Nelson Goodman, en Maneras de hacer mundos, propone que la realidad misma depende de los “marcos de referencia” que construimos. No hay un mundo único, sino muchos, cada uno tejido con símbolos y perspectivas. Fascinado por lo múltiple, diría que Goodman escribe como si el universo fuera una antología de cuentos, todos igualmente válidos, todos igualmente frágiles.
Thomas Kuhn, con su Estructura de las revoluciones científicas, aparece como un narrador de grandes relatos históricos. Los paradigmas, dice, dictan lo que consideramos verdadero en un momento dado. No es un relativista puro, pero su idea de que la ciencia danza al ritmo de contextos históricos resuena como una música con una melodía de lo provisional, que se sostiene solo mientras dura el baile.

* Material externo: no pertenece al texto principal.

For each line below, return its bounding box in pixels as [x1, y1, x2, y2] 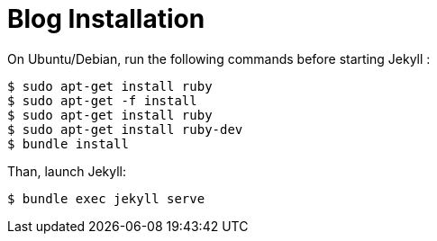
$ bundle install [7, 136, 129, 151]
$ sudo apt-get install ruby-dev [7, 121, 243, 137]
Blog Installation [7, 4, 205, 34]
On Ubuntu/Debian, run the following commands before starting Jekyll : [7, 50, 431, 67]
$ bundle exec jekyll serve [7, 191, 205, 206]
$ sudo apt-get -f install [7, 93, 197, 108]
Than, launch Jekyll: [7, 163, 127, 179]
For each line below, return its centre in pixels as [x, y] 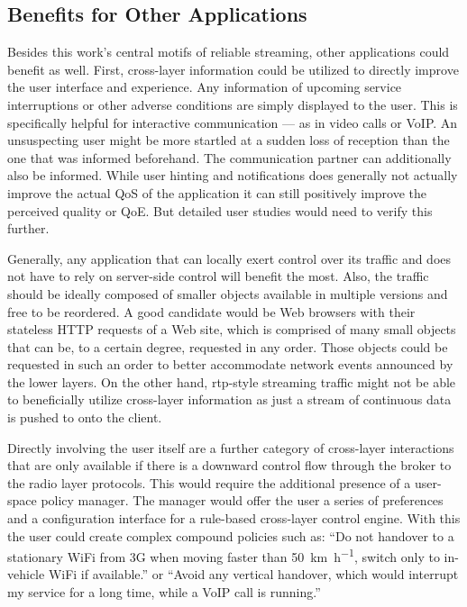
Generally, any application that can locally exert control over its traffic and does [229, 258]
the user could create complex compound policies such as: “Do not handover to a [231, 535]
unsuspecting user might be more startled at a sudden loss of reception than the [229, 140]
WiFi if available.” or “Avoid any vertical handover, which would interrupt [253, 574]
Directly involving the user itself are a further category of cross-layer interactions [231, 447]
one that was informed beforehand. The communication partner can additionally [229, 157]
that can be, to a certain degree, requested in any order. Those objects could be [228, 346]
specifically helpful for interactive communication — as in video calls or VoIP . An [233, 122]
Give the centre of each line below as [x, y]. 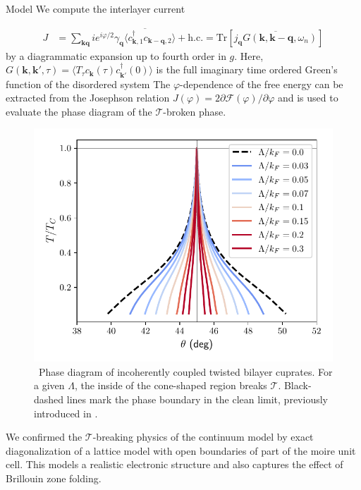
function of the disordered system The [88, 84]
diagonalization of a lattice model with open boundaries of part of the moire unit [181, 450]
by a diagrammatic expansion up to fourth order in [116, 55]
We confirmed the [44, 437]
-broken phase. [195, 111]
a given [49, 385]
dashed [49, 399]
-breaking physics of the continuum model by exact [203, 437]
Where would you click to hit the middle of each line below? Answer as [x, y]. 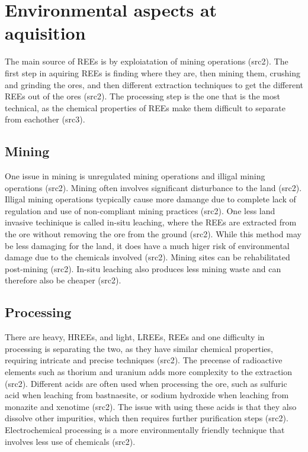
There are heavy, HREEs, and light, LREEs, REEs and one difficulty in [135, 337]
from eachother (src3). [45, 119]
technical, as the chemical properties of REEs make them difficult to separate [145, 107]
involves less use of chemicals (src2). [70, 441]
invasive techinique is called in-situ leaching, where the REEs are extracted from [151, 222]
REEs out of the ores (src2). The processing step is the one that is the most [142, 96]
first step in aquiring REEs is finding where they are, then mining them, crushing [153, 72]
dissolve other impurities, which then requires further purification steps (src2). [147, 418]
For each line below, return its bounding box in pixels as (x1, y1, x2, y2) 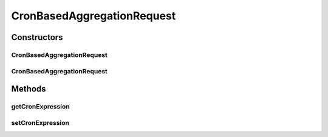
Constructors (11, 32, 63, 42)
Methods (11, 84, 46, 94)
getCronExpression (11, 102, 70, 111)
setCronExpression (11, 118, 70, 127)
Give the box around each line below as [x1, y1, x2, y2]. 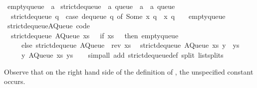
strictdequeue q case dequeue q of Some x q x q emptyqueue [10, 10, 226, 21]
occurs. [4, 76, 25, 87]
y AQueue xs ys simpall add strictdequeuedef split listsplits [21, 49, 224, 60]
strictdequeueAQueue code [7, 20, 90, 31]
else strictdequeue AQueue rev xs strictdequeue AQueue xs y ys [21, 40, 240, 50]
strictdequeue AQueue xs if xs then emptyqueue [10, 30, 179, 40]
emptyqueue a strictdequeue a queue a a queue [7, 1, 175, 11]
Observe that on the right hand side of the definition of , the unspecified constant [4, 66, 254, 77]
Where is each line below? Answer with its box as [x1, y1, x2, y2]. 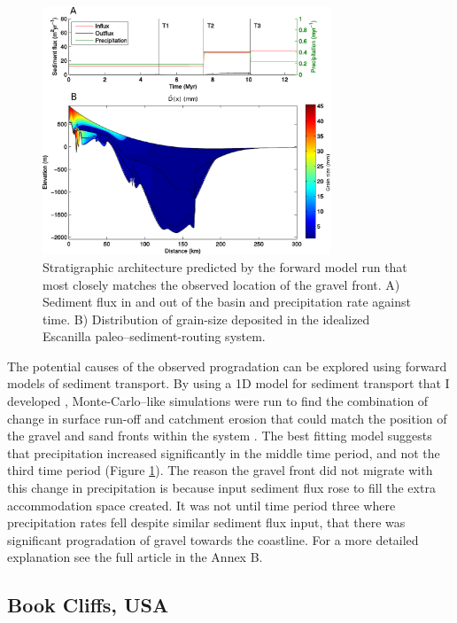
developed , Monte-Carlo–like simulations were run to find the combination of [7, 392, 429, 410]
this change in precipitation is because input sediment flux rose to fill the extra [7, 479, 436, 497]
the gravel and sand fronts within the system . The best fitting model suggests [7, 426, 432, 445]
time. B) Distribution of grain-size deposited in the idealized [43, 309, 370, 328]
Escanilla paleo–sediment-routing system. [43, 327, 266, 346]
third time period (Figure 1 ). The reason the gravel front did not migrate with [7, 461, 433, 479]
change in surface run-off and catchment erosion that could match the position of [7, 409, 447, 427]
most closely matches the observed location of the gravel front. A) [43, 275, 400, 293]
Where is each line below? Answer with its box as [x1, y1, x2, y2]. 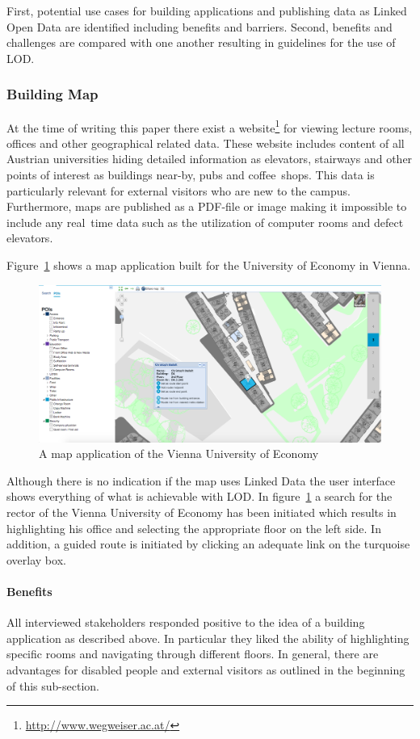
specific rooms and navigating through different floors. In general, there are [6, 645, 379, 662]
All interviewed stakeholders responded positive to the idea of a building [6, 614, 365, 631]
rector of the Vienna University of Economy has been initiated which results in [6, 503, 397, 520]
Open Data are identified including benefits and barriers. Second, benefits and [6, 18, 393, 35]
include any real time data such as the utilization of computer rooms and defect [6, 213, 404, 230]
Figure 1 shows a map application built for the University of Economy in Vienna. [6, 257, 411, 273]
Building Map [6, 84, 99, 104]
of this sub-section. [6, 677, 99, 694]
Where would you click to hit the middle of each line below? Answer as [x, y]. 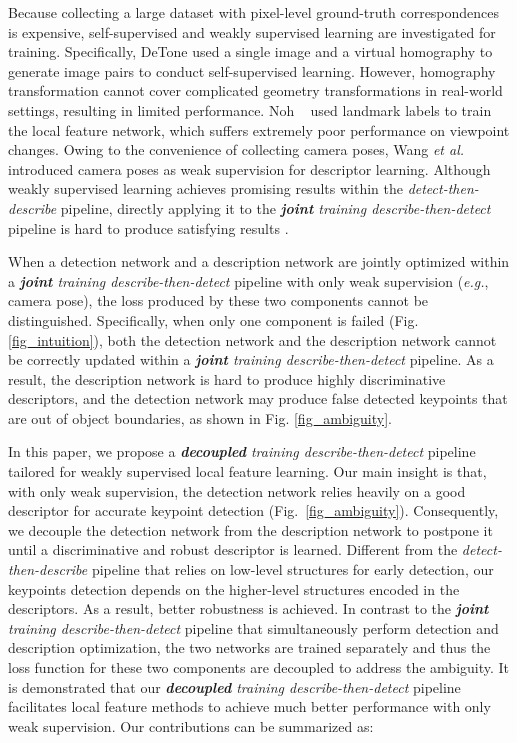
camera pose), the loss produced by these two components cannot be [218, 300]
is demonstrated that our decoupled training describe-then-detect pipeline [234, 686]
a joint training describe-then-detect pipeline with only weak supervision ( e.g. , [248, 280]
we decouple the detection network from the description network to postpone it [250, 529]
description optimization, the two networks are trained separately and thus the [249, 647]
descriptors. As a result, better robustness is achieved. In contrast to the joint [248, 608]
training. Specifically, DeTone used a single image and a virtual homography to [250, 51]
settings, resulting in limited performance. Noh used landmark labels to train [250, 109]
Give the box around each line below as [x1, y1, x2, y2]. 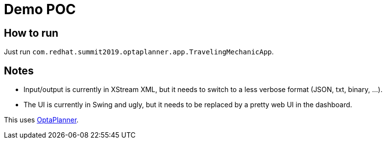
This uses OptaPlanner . [4, 116, 79, 124]
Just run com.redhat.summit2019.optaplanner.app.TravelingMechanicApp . [4, 48, 274, 56]
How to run [4, 26, 59, 39]
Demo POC [4, 1, 76, 18]

Hilary Putnam, en su “realismo interno”, explora cómo las verdades dependen de los esquemas conceptuales que habitamos. No abraza el relativismo radical, pero sugiere que la verdad es un huésped de nuestros marcos mentales. Es como si cada uno de nosotros viviera en una novela distinta, y la verdad fuera el título que le ponemos al capítulo.
John MacFarlane y Crispin Wright, más contemporáneos, juegan con la idea de que la verdad en el gusto o en la moral varía según el contexto de quien habla y de quien evalúa. Sus textos son como notas al pie de una obra mayor, apuntes que podría recoger para escribir un ensayo sobre la imposibilidad de concluir nada.
Gilbert Harman, con su relativismo moral, sostiene que las afirmaciones éticas solo tienen sentido dentro de un marco de valores compartidos. En La naturaleza de la moral, parece decir que la ética es un idioma local, incomprensible fuera de su aldea.
Y luego, Michel Foucault, el gran cartógrafo de los discursos, traza en La arqueología del saber cómo el conocimiento y la verdad son hijos del poder y del tiempo. Sus verdades son máscaras que el contexto histórico pone y quita.
Cierro el cuaderno. Este relativismo contextualista no es una teoría, sino un murmullo, una conversación que recorre siglos y que nunca termina. Si estuviera aquí, en Lisboa, quizá diría que es como escribir una novela sabiendo que el final no existe, que cada página es un contexto nuevo, y que la verdad, si la hay, está en seguir escribiendo.